== Exercise inputs ==

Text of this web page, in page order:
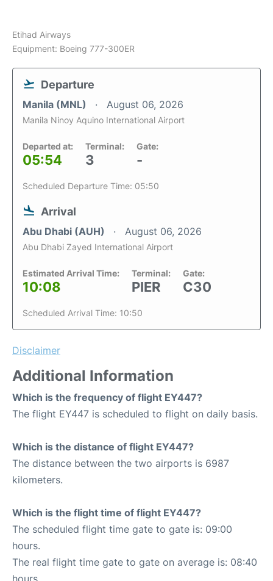
Etihad Airways
Equipment: Boeing 777-300ER
Departure
Manila (MNL) August 06, 2026
Manila Ninoy Aquino International Airport
Departed at:
05:54
Terminal:
3
Gate:
-
Scheduled Departure Time: 05:50
Arrival
Abu Dhabi (AUH) August 06, 2026
Abu Dhabi Zayed International Airport
Estimated Arrival Time:
10:08
Terminal:
PIER
Gate:
C30
Scheduled Arrival Time: 10:50
Disclaimer
Additional Information
Which is the frequency of flight EY447?
The flight EY447 is scheduled to flight on daily basis.
Which is the distance of flight EY447?
The distance between the two airports is 6987
kilometers.
Which is the flight time of flight EY447?
The scheduled flight time gate to gate is: 09:00
hours.
The real flight time gate to gate on average is: 08:40
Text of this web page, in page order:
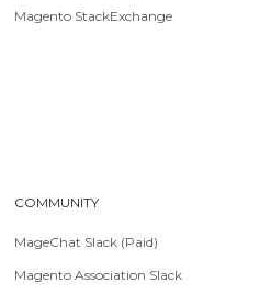
Magento StackExchange
COMMUNITY
MageChat Slack (Paid)
Magento Association Slack
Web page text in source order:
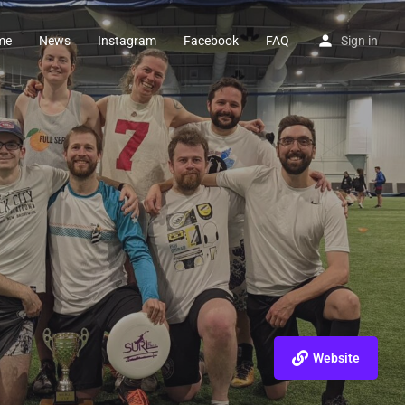
News Instagram Facebook FAQ Sign in
Website
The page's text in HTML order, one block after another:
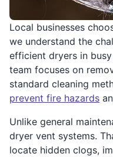
Local businesses
we understand the
efficient dryers in
team focuses on
standard cleaning
prevent fire hazards
Unlike general
dryer vent systems.
locate hidden clogs,
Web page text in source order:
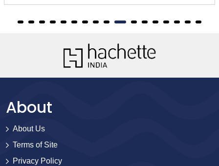
About
About Us
Terms of Site
Privacy Policy

== What to work on ==
Reproduce the material above verbatim; omit every picture.

== Task output ==
Text of this web page, in page order:
Etihad Airways
Equipment: Boeing 777-300ER
Departure
Manila (MNL) August 06, 2026
Manila Ninoy Aquino International Airport
Departed at:
05:54
Terminal:
3
Gate:
-
Scheduled Departure Time: 05:50
Arrival
Abu Dhabi (AUH) August 06, 2026
Abu Dhabi Zayed International Airport
Estimated Arrival Time:
10:08
Terminal:
PIER
Gate:
C30
Scheduled Arrival Time: 10:50
Disclaimer
Additional Information
Which is the frequency of flight EY447?
The flight EY447 is scheduled to flight on daily basis.
Which is the distance of flight EY447?
The distance between the two airports is 6987
kilometers.
Which is the flight time of flight EY447?
The scheduled flight time gate to gate is: 09:00
hours.
The real flight time gate to gate on average is: 08:40
Text of this web page, in page order:
Magento StackExchange
COMMUNITY
MageChat Slack (Paid)
Magento Association Slack
Web page text in source order:
News Instagram Facebook FAQ Sign in
Website
The page's text in HTML order, one block after another:
Local businesses
we understand the
efficient dryers in
team focuses on
standard cleaning
prevent fire hazards
Unlike general
dryer vent systems.
locate hidden clogs,
Web page text in source order:
About
About Us
Terms of Site
Privacy Policy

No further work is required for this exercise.